顾新羽赶紧起身,双手捧杯和大家碰杯,將杯中酒一饮而尽。
烧酒的辛辣感让他微微皱眉。
“我们新羽还是这么不会喝酒啊?”副导演打趣道。
顾新羽不好意思地笑笑,还没来得及说话,朴宝剑已经又拿起了酒瓶:“这才刚开始呢!来来来,今天不醉不归!”
汤锅开始沸腾,大家纷纷动筷。
顾新羽作为今天的主角,很快就被敬酒的人群包围。
“新羽啊,祝贺杀青!最后那场戏绝了!”
“未来可期,这杯必须喝!”
“我们忙內杀青了,当哥的怎么能不表示一下?来!”
顾新羽几乎没时间好好吃口菜,酒杯刚放下就又被满上。
几轮下来,他白皙的脸颊泛起红晕,眼神也变得湿润。
“呀,新羽,”朴宝剑揽住他的肩膀,声音带著明显的醉意,凑到他耳边,但音量一点没减小,“说实话,最后那场戏,你小子演得可以啊!”他转头对导演喊:“导演,是不是该再喝一杯?”

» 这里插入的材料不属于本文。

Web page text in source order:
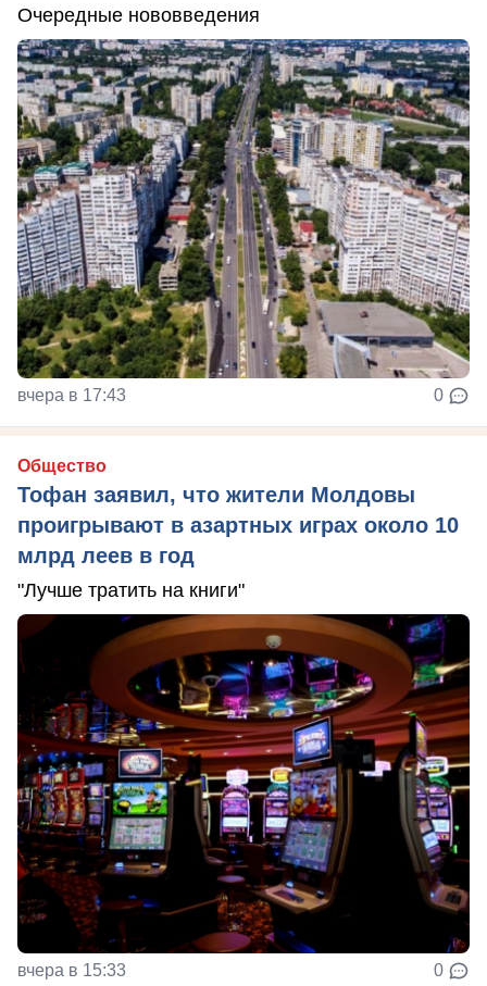
Очередные нововведения
вчера в 17:43 0
Общество
Тофан заявил, что жители Молдовы
проигрывают в азартных играх около 10
млрд леев в год
"Лучше тратить на книги"
вчера в 15:33 0
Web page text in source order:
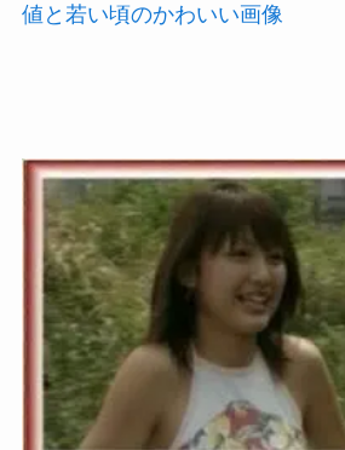
値と若い頃のかわいい画像
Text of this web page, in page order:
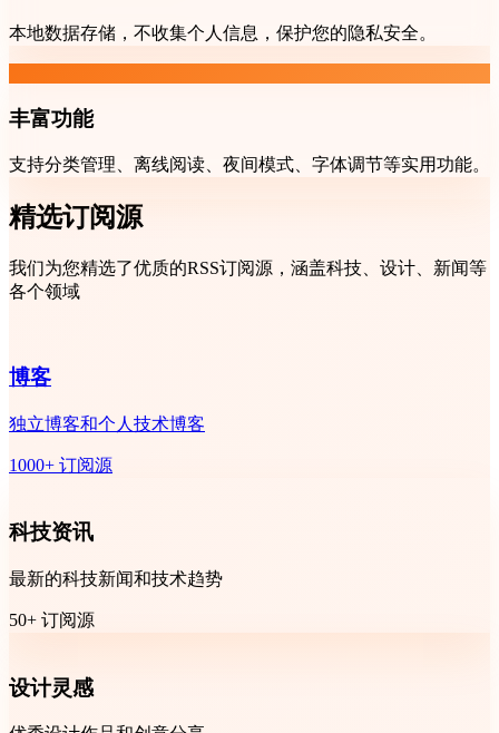
本地数据存储，不收集个人信息，保护您的隐私安全。
丰富功能
支持分类管理、离线阅读、夜间模式、字体调节等实用功能。
精选订阅源
我们为您精选了优质的RSS订阅源，涵盖科技、设计、新闻等
各个领域
博客
独立博客和个人技术博客
1000+ 订阅源
科技资讯
最新的科技新闻和技术趋势
50+ 订阅源
设计灵感
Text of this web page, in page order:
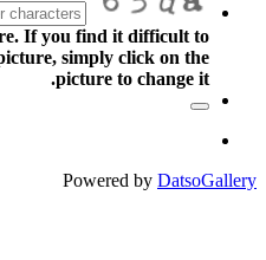
If you find it difficult to
simply click on the
picture to change it.
Powered by DatsoGallery
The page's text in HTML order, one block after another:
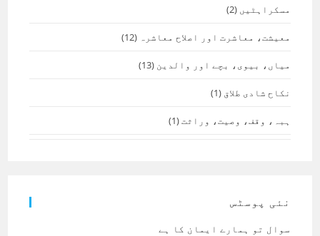
مسکراہٹیں (2)
معیشت، معاشرت اور اصلاح معاشرہ (12)
میاں، بیوی، بچے اور والدین (13)
نکاح شادی طلاق (1)
ہبہ، وقف، وصیت، وراثت(1)
نئی پوسٹس
سوال تو ہمارے ایمان کا ہے
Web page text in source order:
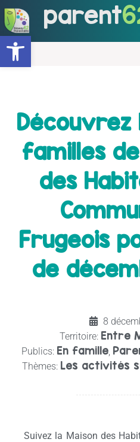
Ouvrir la barre d’outils
parent
Découvrez
familles
des
Frugeois
de
8
Territoire: Entre
Publics: En famille,
Thèmes: Les activités
Suivez la Maison des
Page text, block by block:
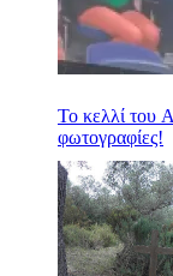
Το κελλί του
φωτογραφίες!
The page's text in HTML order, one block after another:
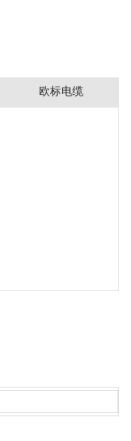
欧标电缆

导演笑著点头:“新羽这次確实演得好,特別是情绪把握得很准。”
顾新羽无奈地举杯,这次喝得急了,呛得咳嗽起来。
“看看,我们新羽还是这么实在。”一位老演员慈祥地说。
另一位演员接话:“平时看著沉稳,喝点酒倒是可爱。”
顾新羽不好意思地低下头,默默夹了块肉。
酒过三巡,包间里更加热闹。
有人开始高声唱歌,有人聚在一起玩起了简单的酒桌游戏。
顾新羽这边成了閒聊中心。
“新羽啊,”导演回忆道,“还记得你第一天进组,一条就过,把我都嚇一跳。”
顾新羽微笑:“是导演指导得好。”
朴宝剑插话:“还记得有一次拍夜戏,等灯光布置,这小子靠著柱子就睡著了,还流口水了哈哈哈!”
“哥!”顾新羽喝了点酒也有点急了,伸手去捂朴宝剑的嘴,引得满桌人大笑。
导演压低声音:“下部戏有想法吗?我有个朋友的项目不错,回头把本子发你看看。”
顾新羽虽然微醺,还是认真点头:“谢谢导演。”
聚餐的气氛在午夜时分达到了高潮。
有人开始调製深水炸弹,顾新羽在朴宝剑的怂恿下也喝了一杯,那强烈的后劲让他瞬间觉得天旋地转。
“不行了,我真的————不行了。”他摆著手,舌头都有些打结,整个人软软地靠在椅背上,眼神迷离。
朴宝剑还在他耳边嚷嚷著什么,但他已经听不太清了,只觉得周围的声音像是隔了一层水,嗡嗡作响。
助理和朴宝剑一左一右把他扶起来,跟蹌著往外走。
他跟眾人含糊地道別。
被塞进车里时,晚风一吹,他胃里一阵翻江倒海,好不容易才压下去。
车子驶向清潭洞。
他靠在车窗上,看著窗外流动的夜景,脑海里闪过片场的片段,还有薛仑娥那条未读信息。
他想拿手机,却使不上力。
回到住处,他跌跌撞撞地进门,连灯都懒得开,更別提洗漱了。
脚上的鞋子被胡乱踢掉,他摸索著爬上二楼,直接摔进床里。
黑暗和强烈的醉意瞬间將他吞没。
在失去意识前,最后一个念头是:明天要问问她录音顺不顺利。
窗外城市的微光透过窗帘,室內只剩下平稳的呼吸声。
几个小时后,宿醉的惩罚就会准时到来。